Whole chicken tagine with green olives & mint
SERVES 6 PREP + COOK TIME 7 HOURS
An aromatic and rich Moroccan stew, the Arabic spice mix ras el hanout paired with preserved lemon, green olives, ginger and honey gives this dish wonderful complexity. Serve with Pistachio & mint pesto (see recipe right) or peppery salad greens such as watercress or chicory.
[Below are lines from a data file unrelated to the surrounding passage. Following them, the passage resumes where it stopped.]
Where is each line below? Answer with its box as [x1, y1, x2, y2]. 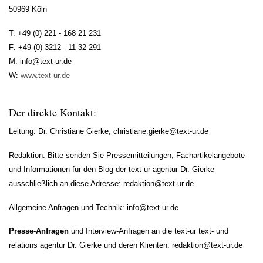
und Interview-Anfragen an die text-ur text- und [71, 227, 228, 236]
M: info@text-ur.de [9, 56, 72, 66]
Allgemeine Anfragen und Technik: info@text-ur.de [9, 203, 178, 212]
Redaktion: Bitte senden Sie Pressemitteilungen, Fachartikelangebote [9, 150, 245, 160]
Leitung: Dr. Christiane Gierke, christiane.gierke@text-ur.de [9, 127, 208, 136]
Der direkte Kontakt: [9, 105, 96, 120]
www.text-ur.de [21, 70, 70, 80]
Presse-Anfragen [9, 227, 71, 236]
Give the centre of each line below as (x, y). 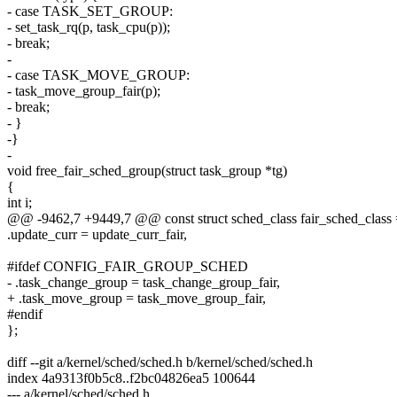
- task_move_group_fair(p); (84, 91)
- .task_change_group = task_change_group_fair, (144, 283)
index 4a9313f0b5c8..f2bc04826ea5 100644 (131, 378)
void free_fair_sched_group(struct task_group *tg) (147, 171)
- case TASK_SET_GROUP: (90, 12)
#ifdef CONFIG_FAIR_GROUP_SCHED (128, 267)
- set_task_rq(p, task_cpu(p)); (89, 27)
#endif (25, 315)

2 tablespoons extra virgin olive oil 2 tablespoons ras el hanout
1.8kg whole chicken
1 large (200g) onion, sliced thickly 3 cloves garlic, crushed
2 teaspoons finely grated ginger 1 teaspoon dried chilli flakes ½ teaspoon ground turmeric 800g baby potatoes, halved ½ cup (125ml) chicken stock 2 tablespoons chopped preserved lemon 1 tablespoon honey 1 cup (120g) green olives 1 tablespoon lemon juice shredded fresh mint leaves and chopped pistachios, to serve
1 Heat half the oil in a 4.5-litre (18-cup) slow cooker on sear (high) setting. Rub ras el hanout all over the chicken. Tie legs together with kitchen string. Place chicken in cooker; cook, turning, for 20 minutes or until well browned all over. Remove chicken from cooker and set aside.
2 Heat remaining oil in cooker on medium. Cook onion, garlic, ginger, chilli and turmeric, stirring, for 5 minutes or until onion softens. Add potatoes; cook, stirring, for 5 minutes or until browned. Add stock and preserved lemon. Place chicken on top of potatoes; drizzle with honey. Cook, covered, on low for 6 hours.
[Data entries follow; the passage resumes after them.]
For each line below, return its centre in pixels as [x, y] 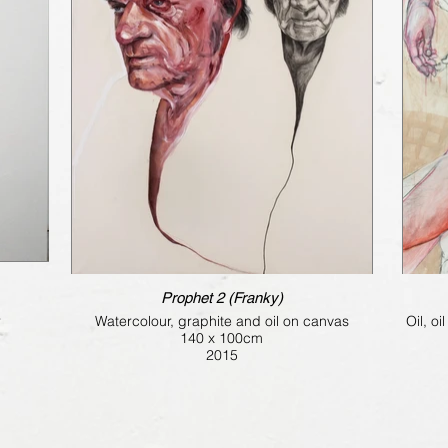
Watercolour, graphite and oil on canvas [221, 321]
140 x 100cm [221, 338]
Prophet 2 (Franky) [249, 298]
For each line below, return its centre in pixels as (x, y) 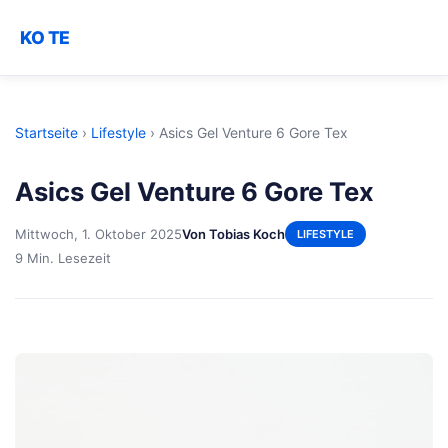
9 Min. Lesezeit (63, 257)
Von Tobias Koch (233, 233)
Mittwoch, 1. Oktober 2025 (98, 233)
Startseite (46, 132)

3 Remove chicken from cooker and set aside; cover to keep warm. Add olives and lemon juice to potato in cooker; mix to combine. Season. 4 Cut chicken into pieces; serve with potatoes and sauce, topped with shredded mint and chopped pistachios or pesto (see recipe right). Suitable to freeze at the end of step 3 for up to 3 months.